**ACTIVITY**
Restate exactly the lines of the entries below, beginning with the first and ending with the line that holds "first present. Word". Pictures are not copied.

**DATASET EXCERPTS**

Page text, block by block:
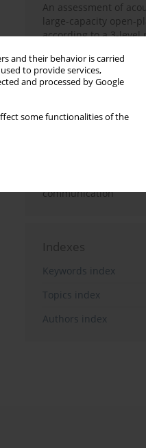
and their behavior is carried
to provide services,
and processed by Google
some functionalities of the
An assessment of
large-capacity open-
according to a 3-level
Acoustic conditions
Application of
Acoustic conditions
Effects of acaoustic
classrooms on the
communication
Indexes
Keywords index
Topics index
Authors index
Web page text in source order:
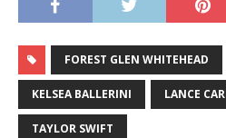
FOREST GLEN WHITEHEAD
KELSEA BALLERINI LANCE
TAYLOR SWIFT
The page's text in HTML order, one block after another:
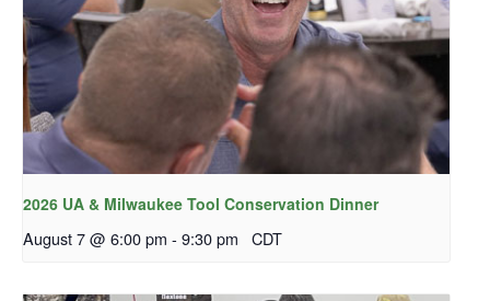
2026 UA & Milwaukee Tool Conservation Dinner
August 7 @ 6:00 pm - 9:30 pm CDT
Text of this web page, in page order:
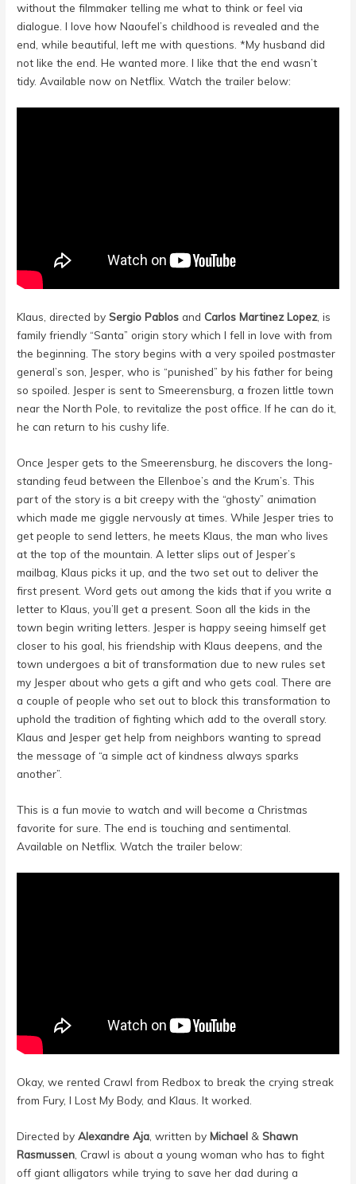
without the filmmaker telling me what to think or feel via
dialogue. I love how Naoufel’s childhood is revealed and the
end, while beautiful, left me with questions. *My husband did
not like the end. He wanted more. I like that the end wasn’t
tidy. Available now on Netflix. Watch the trailer below:
Klaus, directed bySergio Pablos andCarlos Martinez Lopez is
family friendly “Santa” origin story which I fell in love with from
the beginning. The story begins with a very spoiled postmaster
general’s son, Jesper, who is “punished” by his father for being
so spoiled. Jesper is sent to Smeerensburg, a frozen little town
near the North Pole, to revitalize the post office. If he can do it,
he can return to his cushy life.
Once Jesper gets to the Smeerensburg, he discovers the long-
standing feud between the Ellenboe’s and the Krum’s. This
part of the story is a bit creepy with the “ghosty” animation
which made me giggle nervously at times. While Jesper tries to
get people to send letters, he meets Klaus, the man who lives
at the top of the mountain. A letter slips out of Jesper’s
mailbag, Klaus picks it up, and the two set out to deliver the
first present. Word gets out among the kids that if you write a
letter to Klaus, you’ll get a present. Soon all the kids in the
town begin writing letters. Jesper is happy seeing himself get
closer to his goal, his friendship with Klaus deepens, and the
town undergoes a bit of transformation due to new rules set
my Jesper about who gets a gift and who gets coal. There are
a couple of people who set out to block this transformation to
uphold the tradition of fighting which add to the overall story.
Klaus and Jesper get help from neighbors wanting to spread
the message of “a simple act of kindness always sparks
another”.
This is a fun movie to watch and will become a Christmas
favorite for sure. The end is touching and sentimental.
Available on Netflix. Watch the trailer below:
Okay, we rented Crawl from Redbox to break the crying streak
from Fury, I Lost My Body, and Klaus. It worked.
Directed byAlexandre Aja , written byMichael &Shawn
Rasmussen , Crawl is about a young woman who has to fight
off giant alligators while trying to save her dad during a
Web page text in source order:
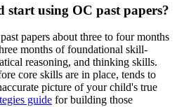
start using OC past papers?
papers about three to four months
months of foundational skill-
reasoning, and thinking skills.
core skills are in place, tends to
picture of your child's true
guide for building those
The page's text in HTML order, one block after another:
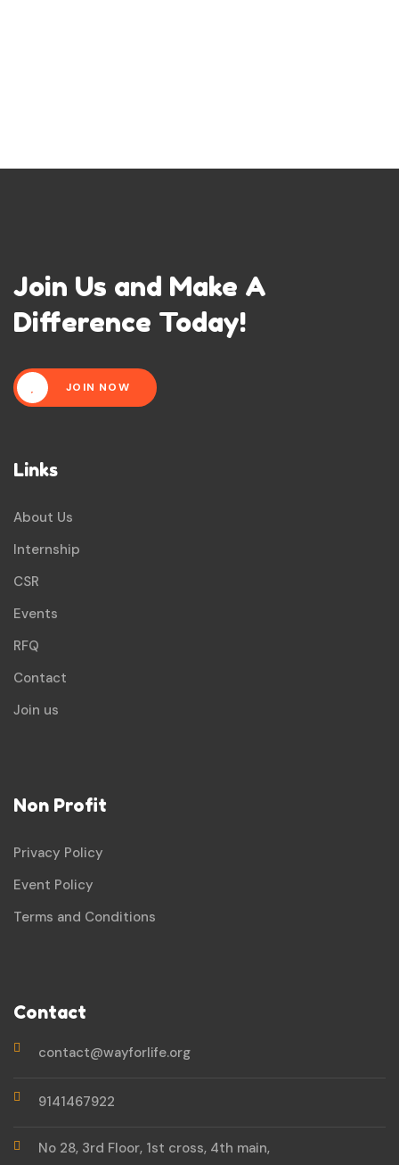
Join Us and Make A
Difference Today!
JOIN NOW
Links
About Us
Internship
CSR
Events
RFQ
Contact
Join us
Non Profit
Privacy Policy
Event Policy
Terms and Conditions
Contact
contact@wayforlife.org
9141467922
No 28, 3rd Floor, 1st cross, 4th main,
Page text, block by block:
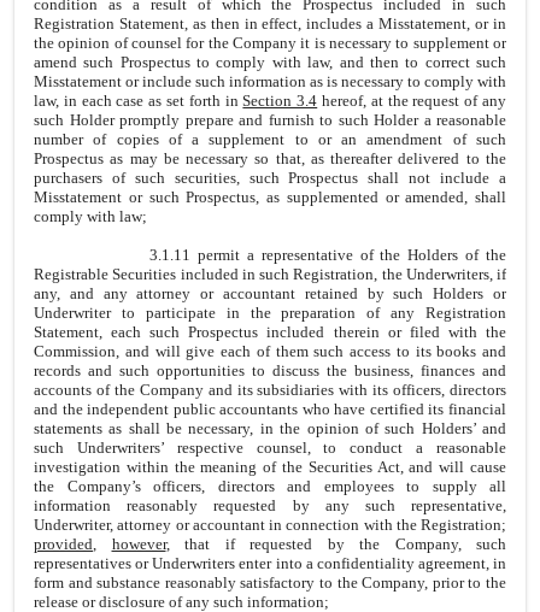
condition as a result of which the Prospectus included in such
Registration Statement, as then in effect, includes a Misstatement, or in
the opinion of counsel for the Company it is necessary to supplement or
amend such Prospectus to comply with law, and then to correct such
Misstatement or include such information as is necessary to comply with
law, in each case as set forth inSection 3.4 hereof, at the request of any
such Holder promptly prepare and furnish to such Holder a reasonable
number of copies of a supplement to or an amendment of such
Prospectus as may be necessary so that, as thereafter delivered to the
purchasers of such securities, such Prospectus shall not include a
Misstatement or such Prospectus, as supplemented or amended, shall
comply with law;
3.1.11 permit a representative of the Holders of the
Registrable Securities included in such Registration, the Underwriters, if
any, and any attorney or accountant retained by such Holders or
Underwriter to participate in the preparation of any Registration
Statement, each such Prospectus included therein or filed with the
Commission, and will give each of them such access to its books and
records and such opportunities to discuss the business, finances and
accounts of the Company and its subsidiaries with its officers, directors
and the independent public accountants who have certified its financial
statements as shall be necessary, in the opinion of such Holders’ and
such Underwriters’ respective counsel, to conduct a reasonable
investigation within the meaning of the Securities Act, and will cause
the Company’s officers, directors and employees to supply all
information reasonably requested by any such representative,
Underwriter, attorney or accountant in connection with the Registration;
provided, however, that if requested by the Company, such
representatives or Underwriters enter into a confidentiality agreement, in
form and substance reasonably satisfactory to the Company, prior to the
release or disclosure of any such information;
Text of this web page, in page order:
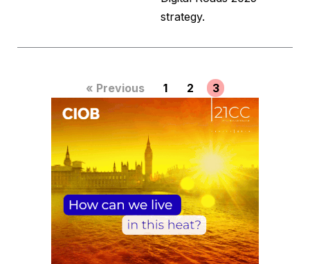
strategy.
« Previous 1 2 3
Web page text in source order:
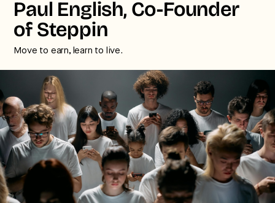
Paul English, Co-Founder
of Steppin
Move to earn, learn to live.
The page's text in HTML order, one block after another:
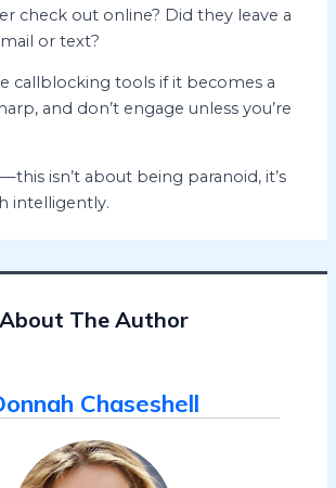
check out online? Did they leave a
or text?
callblocking tools if it becomes a
and don’t engage unless you’re
isn’t about being paranoid, it’s
intelligently.
About The Author
Chaseshell
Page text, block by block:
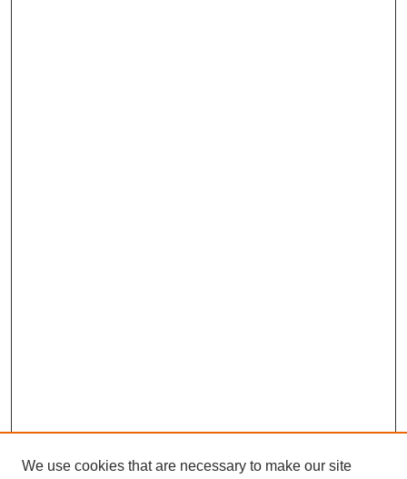
We use cookies that are necessary to make our site
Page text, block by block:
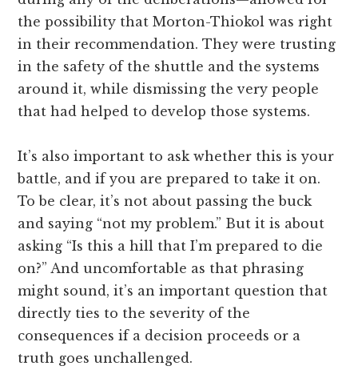
the possibility that Morton-Thiokol was right
in their recommendation. They were trusting
in the safety of the shuttle and the systems
around it, while dismissing the very people
that had helped to develop those systems.
It’s also important to ask whether this is your
battle, and if you are prepared to take it on.
To be clear, it’s not about passing the buck
and saying “not my problem.” But it is about
asking “Is this a hill that I’m prepared to die
on?” And uncomfortable as that phrasing
might sound, it’s an important question that
directly ties to the severity of the
consequences if a decision proceeds or a
truth goes unchallenged.
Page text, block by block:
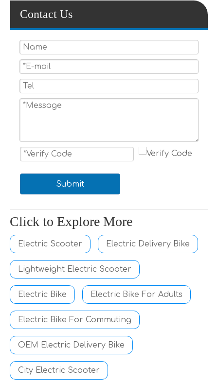
Contact Us
Submit
Click to Explore More
Electric Scooter Electric Delivery Bike
Lightweight Electric Scooter
Electric Bike Electric Bike For Adults
Electric Bike For Commuting
OEM Electric Delivery Bike
City Electric Scooter
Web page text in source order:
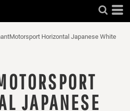
Horizontal Japanese White
JAPANESE

**SOLUTION**
Page text, block by block:
and their behavior is carried
to provide services,
and processed by Google
some functionalities of the
An assessment of
large-capacity open-
according to a 3-level
Acoustic conditions
Application of
Acoustic conditions
Effects of acaoustic
classrooms on the
communication
Indexes
Keywords index
Topics index
Authors index
Web page text in source order:
FOREST GLEN WHITEHEAD
KELSEA BALLERINI LANCE
TAYLOR SWIFT
The page's text in HTML order, one block after another:
2026 UA & Milwaukee Tool Conservation Dinner
August 7 @ 6:00 pm - 9:30 pm CDT
Text of this web page, in page order:
without the filmmaker telling me what to think or feel via
dialogue. I love how Naoufel’s childhood is revealed and the
end, while beautiful, left me with questions. *My husband did
not like the end. He wanted more. I like that the end wasn’t
tidy. Available now on Netflix. Watch the trailer below:
Klaus, directed bySergio Pablos andCarlos Martinez Lopez is
family friendly “Santa” origin story which I fell in love with from
the beginning. The story begins with a very spoiled postmaster
general’s son, Jesper, who is “punished” by his father for being
so spoiled. Jesper is sent to Smeerensburg, a frozen little town
near the North Pole, to revitalize the post office. If he can do it,
he can return to his cushy life.
Once Jesper gets to the Smeerensburg, he discovers the long-
standing feud between the Ellenboe’s and the Krum’s. This
part of the story is a bit creepy with the “ghosty” animation
which made me giggle nervously at times. While Jesper tries to
get people to send letters, he meets Klaus, the man who lives
at the top of the mountain. A letter slips out of Jesper’s
mailbag, Klaus picks it up, and the two set out to deliver the
first present. Word gets out among the kids that if you write a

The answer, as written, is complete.